*** Opening DATA ***

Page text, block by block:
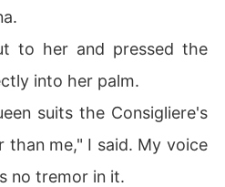
to her and pressed the
into her palm.
suits the Consigliere's
me," I said. My voice
no tremor in it.
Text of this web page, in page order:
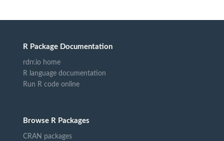
R Package Documentation
rdrr.io home
R language documentation
Run R code online
Browse R Packages
CRAN packages
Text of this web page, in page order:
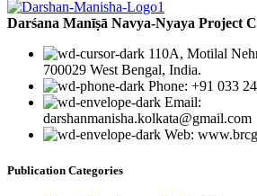
Darśana Manīṣā Navya-Nyaya Project
110A, Motilal
700029 West Bengal, India.
Phone: +91 033
Email:
darshanmanisha.kolkata@gmail.com
Web:
Publication Categories
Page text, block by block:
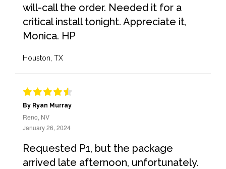
will-call the order. Needed it for a
critical install tonight. Appreciate it,
Monica. HP
Houston, TX
By Ryan Murray
Reno, NV
January 26, 2024
Requested P1, but the package
arrived late afternoon, unfortunately.
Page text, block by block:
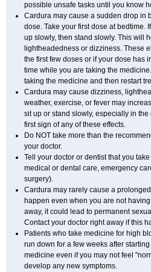
possible unsafe tasks until you know
Cardura may cause a sudden drop in
dose. Take your first dose at bedtime.
up slowly, then stand slowly. This will
lightheadedness or dizziness. These
the first few doses or if your dose has
time while you are taking the
taking the medicine and then restart
Cardura may cause dizziness,
weather, exercise, or fever may
sit up or stand slowly, especially in
first sign of any of these effects.
Do NOT take more than the
your doctor.
Tell your doctor or dentist that you
medical or dental care, emergency
surgery).
Cardura may rarely cause a
happen even when you are not
away, it could lead to permanent
Contact your doctor right away if this
Patients who take medicine for high
run down for a few weeks after
medicine even if you may not feel
develop any new symptoms.
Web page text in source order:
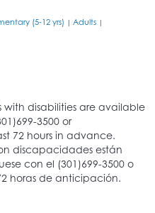
(5-12 yrs) | Adults |
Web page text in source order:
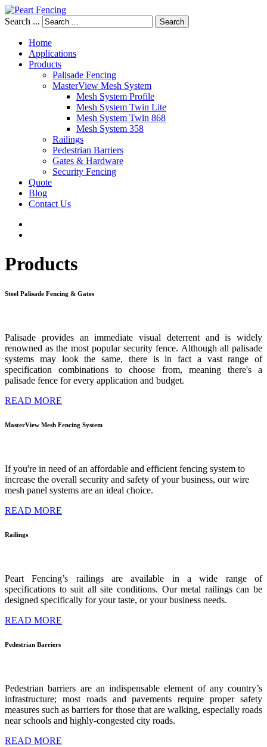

*** Closing DATA ***

EXERCISE REQUIREMENTS ▸ Your answer must be an exact copy of the records above, with every picture left out.

PROBLEM SOLUTION ▸
Page text, block by block:
to her and pressed the
into her palm.
suits the Consigliere's
me," I said. My voice
no tremor in it.
Text of this web page, in page order:
R Package Documentation
rdrr.io home
R language documentation
Run R code online
Browse R Packages
CRAN packages
Text of this web page, in page order:
Darśana Manīṣā Navya-Nyaya Project
110A, Motilal
700029 West Bengal, India.
Phone: +91 033
Email:
darshanmanisha.kolkata@gmail.com
Web:
Publication Categories
Page text, block by block:
will-call the order. Needed it for a
critical install tonight. Appreciate it,
Monica. HP
Houston, TX
By Ryan Murray
Reno, NV
January 26, 2024
Requested P1, but the package
arrived late afternoon, unfortunately.
Page text, block by block:
possible unsafe tasks until you know
Cardura may cause a sudden drop in
dose. Take your first dose at bedtime.
up slowly, then stand slowly. This will
lightheadedness or dizziness. These
the first few doses or if your dose has
time while you are taking the
taking the medicine and then restart
Cardura may cause dizziness,
weather, exercise, or fever may
sit up or stand slowly, especially in
first sign of any of these effects.
Do NOT take more than the
your doctor.
Tell your doctor or dentist that you
medical or dental care, emergency
surgery).
Cardura may rarely cause a
happen even when you are not
away, it could lead to permanent
Contact your doctor right away if this
Patients who take medicine for high
run down for a few weeks after
medicine even if you may not feel
develop any new symptoms.
Web page text in source order:
(5-12 yrs) | Adults |
Web page text in source order:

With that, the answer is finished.